The Ontological Question 'What exists?' dates back over two thousand five hundred years to the dawn of Western philosophy, and attempts to answer it define the province of ontology. The history of the Western philosophical tradition itself has been one of the differentiation and separation of the various sciences from the primordial stuff of ancient philosophy. Physics was first to break away from the tutelage of philosophy and established its independence in the seventeenth century. The other sciences followed suit fairly rapidly, with perhaps psychology being the last to separate.

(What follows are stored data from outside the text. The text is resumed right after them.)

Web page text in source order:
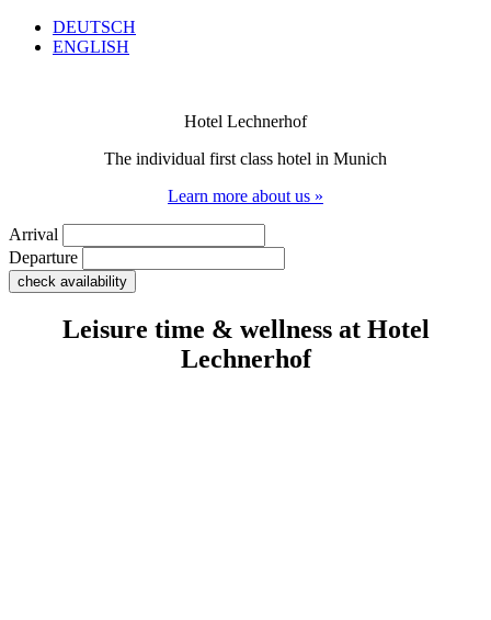
DEUTSCH
ENGLISH
Hotel Lechnerhof
The individual first class hotel in Munich
Learn more about us »
Arrival
Departure
Leisure time & wellness at Hotel
Lechnerhof

The results for modern philosophy - of this breakup of what was once a great empire over human reason - have been mixed. An inevitable result has been that questions considered in ancient times to belong to philosophy have fallen within the ambit of other disciplines. So speculations about the material composition and genesis of the universe that interested Thales, Heraclitus and Leucippus, are continued by contemporary cosmologists in well equipped research laboratories, and not by philosophers. However ontology, unlike cosmology, has not broken away from its parent discipline and the Ontological Question as to what exists is still argued by philosophers today.

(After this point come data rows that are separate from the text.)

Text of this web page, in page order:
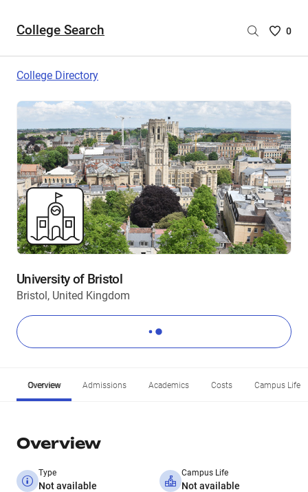
College Search
Saved
are
0
College Directory
University of Bristol
Bristol, United Kingdom
Overview Admissions Academics Costs Campus Life
Overview
Type
Not available
Campus Life
Not available
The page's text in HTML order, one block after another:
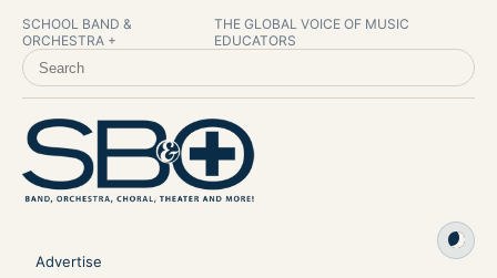
SCHOOL BAND &
ORCHESTRA +
THE GLOBAL VOICE OF MUSIC
EDUCATORS
SEARCH SCHOOL BAND & ORCHESTRA +
Advertise

That ontology has failed to make the separation that cosmology has, is a reflection on the weakness of the methodology for settling ontological arguments. Unlike their great Rationalist predecessors, most modern philosophers do not believe that logic alone is sufficient to provide an answer as to what is. But neither do observation or experiment, in any direct way, seem to help us in deciding, for example, whether sets or intentions should be admitted to exist or not. In consequence, the status of ontology as an area of serious study has to depend on the devising of a methodology within which the Ontological Question can be tackled. The pursuit of such a methodology is the concern of metaontology and is also the concern of this thesis.

Item Type: Thesis (PhD)
Subjects: B Philosophy. Psychology. Religion > B Philosophy (General)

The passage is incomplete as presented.